Once I have done the initial intake, I develop a plan that is catered to the needs of the child and the family. The plan typically comes in phases and looks different for every family. For example, phase one may be just having the child keep food on his/her plate or having the child sit at the dinner table with non-preferred food present. Phase two may be the introduction of trying new foods. There are so many dynamics to each case; however, with most families changes are seen within 4-6 weeks. It typically takes longer for the child to willingly incorporate a variety of new foods into their food repertoire. But it does happen with patience and commitment. Food issues have typically been a struggle for some time and it takes time to change old habits for both the parents and the child.

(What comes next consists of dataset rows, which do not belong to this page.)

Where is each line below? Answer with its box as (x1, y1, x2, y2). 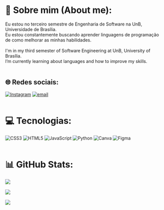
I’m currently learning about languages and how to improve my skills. (5, 58, 147, 64)
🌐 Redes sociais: (5, 78, 59, 86)
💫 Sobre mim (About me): (5, 4, 112, 16)
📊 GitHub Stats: (5, 158, 74, 170)
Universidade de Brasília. (5, 26, 57, 32)
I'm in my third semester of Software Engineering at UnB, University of (5, 47, 150, 53)
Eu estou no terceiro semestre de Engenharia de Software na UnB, (5, 21, 142, 27)
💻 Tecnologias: (5, 115, 72, 126)
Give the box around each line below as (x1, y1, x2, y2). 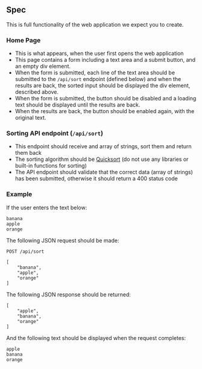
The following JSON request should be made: (6, 237, 119, 244)
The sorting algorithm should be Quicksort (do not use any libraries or (14, 155, 189, 163)
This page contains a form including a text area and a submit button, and (14, 56, 196, 64)
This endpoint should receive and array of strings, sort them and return (14, 143, 192, 150)
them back (14, 149, 42, 157)
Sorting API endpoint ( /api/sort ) (6, 129, 104, 138)
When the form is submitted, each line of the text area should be (14, 69, 175, 76)
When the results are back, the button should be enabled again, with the (14, 108, 195, 115)
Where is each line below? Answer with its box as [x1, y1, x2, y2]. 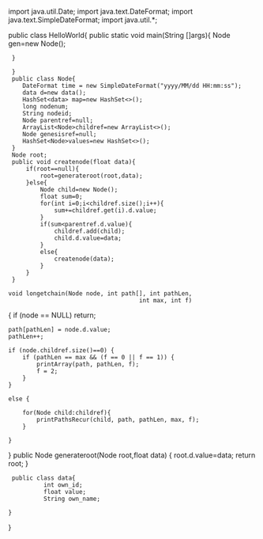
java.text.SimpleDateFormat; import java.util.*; [8, 15, 158, 25]
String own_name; [43, 495, 101, 503]
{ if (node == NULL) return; [8, 310, 96, 320]
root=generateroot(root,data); [39, 172, 144, 180]
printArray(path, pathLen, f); [36, 360, 140, 368]
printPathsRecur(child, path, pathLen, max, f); [36, 416, 200, 423]
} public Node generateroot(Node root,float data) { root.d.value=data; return [8, 450, 256, 460]
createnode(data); [54, 255, 115, 263]
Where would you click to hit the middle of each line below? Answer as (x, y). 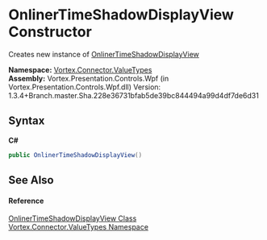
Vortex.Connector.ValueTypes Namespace (79, 227)
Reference (26, 201)
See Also (31, 180)
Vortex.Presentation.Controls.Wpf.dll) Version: (85, 87)
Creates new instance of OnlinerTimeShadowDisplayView (104, 54)
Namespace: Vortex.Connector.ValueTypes (80, 69)
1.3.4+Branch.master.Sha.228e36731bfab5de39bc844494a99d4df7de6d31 (134, 95)
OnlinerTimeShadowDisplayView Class (73, 218)
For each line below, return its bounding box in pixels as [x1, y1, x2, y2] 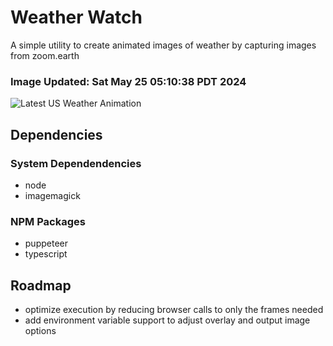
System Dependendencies [10, 156, 142, 170]
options [24, 325, 57, 337]
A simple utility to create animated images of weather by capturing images [10, 39, 317, 51]
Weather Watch [10, 6, 143, 29]
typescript [24, 248, 68, 260]
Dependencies [10, 126, 103, 143]
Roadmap [10, 277, 72, 294]
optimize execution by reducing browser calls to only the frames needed [24, 304, 324, 316]

Christine: I'm curious about your thoughts about the rise in allergies in kids. What have you seen on the allergy spectrum in your practice? Have you found any natural measures that have helped kids work through allergy issues?

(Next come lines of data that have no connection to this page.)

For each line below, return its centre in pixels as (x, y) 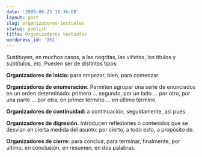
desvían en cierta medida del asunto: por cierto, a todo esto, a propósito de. (100, 130)
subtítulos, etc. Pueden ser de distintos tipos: (62, 63)
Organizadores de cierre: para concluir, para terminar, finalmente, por (93, 141)
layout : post (23, 18)
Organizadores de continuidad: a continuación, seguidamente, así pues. (97, 111)
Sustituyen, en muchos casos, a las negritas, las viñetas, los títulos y (91, 57)
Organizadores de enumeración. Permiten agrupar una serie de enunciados (101, 87)
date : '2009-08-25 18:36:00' (43, 12)
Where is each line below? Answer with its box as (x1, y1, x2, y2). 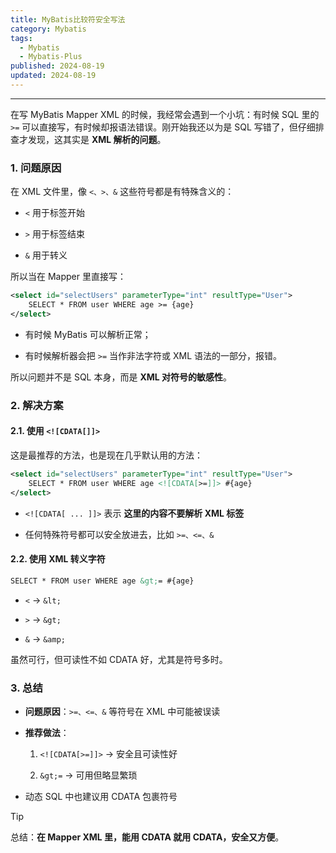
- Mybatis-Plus (19, 52, 83, 62)
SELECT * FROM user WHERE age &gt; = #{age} (10, 576, 195, 586)
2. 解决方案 (10, 398, 64, 412)
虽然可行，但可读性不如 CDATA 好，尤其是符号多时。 (10, 653, 228, 665)
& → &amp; (24, 632, 66, 645)
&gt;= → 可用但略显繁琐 (39, 769, 138, 781)
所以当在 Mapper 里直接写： (10, 271, 127, 283)
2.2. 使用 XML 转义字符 (10, 553, 106, 565)
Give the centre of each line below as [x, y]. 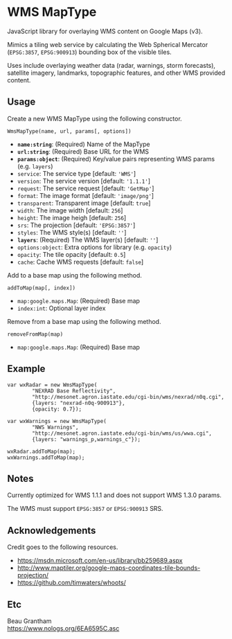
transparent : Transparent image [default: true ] [84, 203]
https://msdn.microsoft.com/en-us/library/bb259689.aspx [100, 561]
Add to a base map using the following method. [74, 275]
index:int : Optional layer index [61, 308]
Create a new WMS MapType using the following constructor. [95, 118]
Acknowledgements [52, 530]
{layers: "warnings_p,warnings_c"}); [86, 439]
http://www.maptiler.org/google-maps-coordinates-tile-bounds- [109, 568]
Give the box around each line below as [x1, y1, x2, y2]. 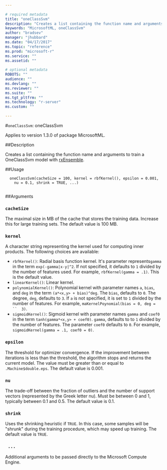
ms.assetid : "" [5, 58, 37, 63]
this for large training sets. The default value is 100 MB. [5, 221, 118, 227]
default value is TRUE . [5, 431, 48, 437]
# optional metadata [5, 68, 48, 73]
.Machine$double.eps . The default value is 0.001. [5, 365, 104, 371]
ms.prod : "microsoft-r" [5, 49, 55, 54]
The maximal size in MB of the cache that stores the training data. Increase [5, 216, 159, 222]
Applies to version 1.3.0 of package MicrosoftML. [5, 132, 105, 138]
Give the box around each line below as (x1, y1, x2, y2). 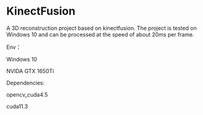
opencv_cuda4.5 (6, 91, 48, 98)
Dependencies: (6, 79, 45, 86)
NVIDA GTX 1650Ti (6, 67, 54, 74)
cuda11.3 (6, 102, 28, 110)
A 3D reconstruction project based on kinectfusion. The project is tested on (6, 24, 197, 32)
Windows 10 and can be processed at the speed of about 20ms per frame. (6, 30, 194, 38)
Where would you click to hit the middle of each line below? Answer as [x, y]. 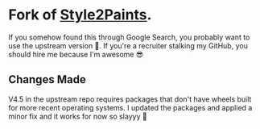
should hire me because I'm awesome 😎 [76, 54]
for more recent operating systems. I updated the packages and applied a [130, 107]
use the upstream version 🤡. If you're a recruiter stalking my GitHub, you [128, 45]
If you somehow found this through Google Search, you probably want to [129, 37]
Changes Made [47, 79]
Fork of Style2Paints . [80, 15]
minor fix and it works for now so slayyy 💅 [78, 116]
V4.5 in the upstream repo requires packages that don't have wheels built [130, 99]
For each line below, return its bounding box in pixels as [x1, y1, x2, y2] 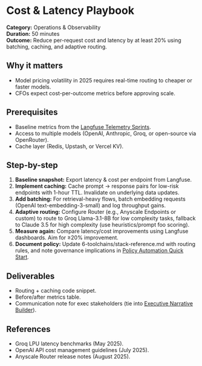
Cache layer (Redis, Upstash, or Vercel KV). [15, 142, 124, 150]
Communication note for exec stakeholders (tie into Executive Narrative [15, 300, 194, 307]
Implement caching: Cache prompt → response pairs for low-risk [15, 182, 179, 190]
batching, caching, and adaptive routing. [6, 43, 107, 50]
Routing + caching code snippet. [15, 287, 97, 294]
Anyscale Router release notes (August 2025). [15, 353, 131, 360]
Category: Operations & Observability [6, 24, 101, 31]
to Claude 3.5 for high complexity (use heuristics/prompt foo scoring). [15, 221, 190, 228]

Joanna: The allergy question is a tricky one. Some people believe we have seen an increase in allergies and sensitivities because of our overprotection from illness. For example, the use of antibacterial gel and the number of vaccinations our children get so early in life. Basically, our immune system is meant to respond to germs. If there are not enough germs to react to because we fight them before we encounter them our immune system becomes hypersensitive or over-responsive to other things, such as food. However, I don't feel like we can blame one snowflake for an avalanche. We need to consider other factors like diet and environment. The typical American diet consists of processed food containing preservatives and additives. It is next to impossible to find a product that does not contain soy, whether it is soy lecithin or soy bean oil. Our bodies were not built to function with so many artificial flavors and preservatives. The use of pesticides also impacts our health. The purpose of a pesticide is to kill life, ingesting them into our bodies has an impact on our life over time. Also, the number of chemicals we are exposed to in our environment from car air-fresheners, off gassing of new furniture and cars, to cleaners we use in our home and on our bodies, directly challenge the body's immune system. There are 82,000+ chemicals used for various reasons in our society, many of these chemicals have never been tested for their safety. All of these things contribute to allergies in my opinion. My advice to support the immune system and help prevent allergies is to eat organic, whole foods whenever possible, and to minimize exposure to chemicals by choosing safer cleaning products.

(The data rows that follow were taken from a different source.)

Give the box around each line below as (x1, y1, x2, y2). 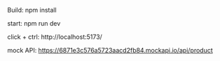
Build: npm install (7, 6, 57, 14)
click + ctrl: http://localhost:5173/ (7, 33, 103, 41)
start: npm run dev (7, 19, 61, 27)
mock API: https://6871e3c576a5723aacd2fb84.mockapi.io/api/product (7, 46, 214, 54)
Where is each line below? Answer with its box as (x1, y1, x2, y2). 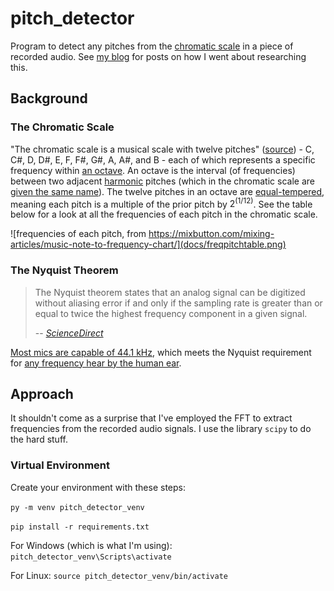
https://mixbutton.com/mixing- (148, 228, 275, 240)
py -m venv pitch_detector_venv (10, 502, 145, 512)
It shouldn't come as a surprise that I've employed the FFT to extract (10, 412, 293, 424)
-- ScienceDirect (34, 327, 104, 339)
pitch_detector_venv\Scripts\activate (10, 552, 172, 562)
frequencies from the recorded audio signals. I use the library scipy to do (10, 423, 312, 435)
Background (10, 90, 88, 107)
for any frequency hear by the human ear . (10, 357, 182, 369)
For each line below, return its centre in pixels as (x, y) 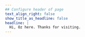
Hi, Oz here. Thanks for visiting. (45, 27)
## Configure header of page (34, 9)
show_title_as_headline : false (36, 18)
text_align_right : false (30, 14)
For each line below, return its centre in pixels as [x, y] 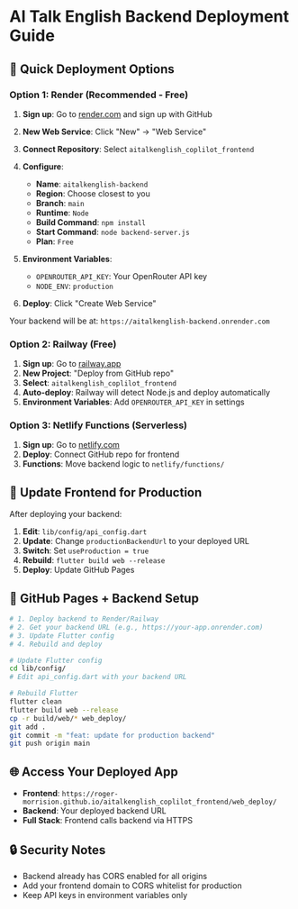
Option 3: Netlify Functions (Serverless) [98, 425]
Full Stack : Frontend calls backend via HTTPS [108, 821]
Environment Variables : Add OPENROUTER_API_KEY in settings [133, 402]
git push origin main [50, 744]
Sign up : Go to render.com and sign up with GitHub [117, 114]
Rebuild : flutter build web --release [94, 560]
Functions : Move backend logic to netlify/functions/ [123, 464]
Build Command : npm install [91, 222]
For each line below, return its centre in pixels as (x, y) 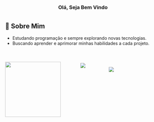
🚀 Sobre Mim (25, 26)
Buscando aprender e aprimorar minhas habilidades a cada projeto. (81, 43)
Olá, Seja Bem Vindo (83, 7)
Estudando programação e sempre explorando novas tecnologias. (79, 38)

In my practice I have worked with many picky eaters who have allergies. Often times because children with allergies are on restricted diets, they become picky about their food. I have also worked with a number of children who have food sensitivities which can cause a host of problems from eczema to attention/behavioral problems. Removing sensitivities or allergens from a child's diet can have profound effects on their health. For example, I worked with one child who suffered from severe eczema. Once we removed soy and dairy from his diet and increased his intake of EFA's, his skin completely cleared up.
Christine: We've talked all serious up to now. Tell us about the favorite things you do to unwind or any hidden/unusual talents you may have.
Joanna: Without sounding like I am writing a singles ad, I enjoy reading, spending time with my daughter and husband, having meaningful conversations with a good friend, going for walks, cooking, and sneaking in a yoga practice from time to time. I have no hidden talents -- I wish I did!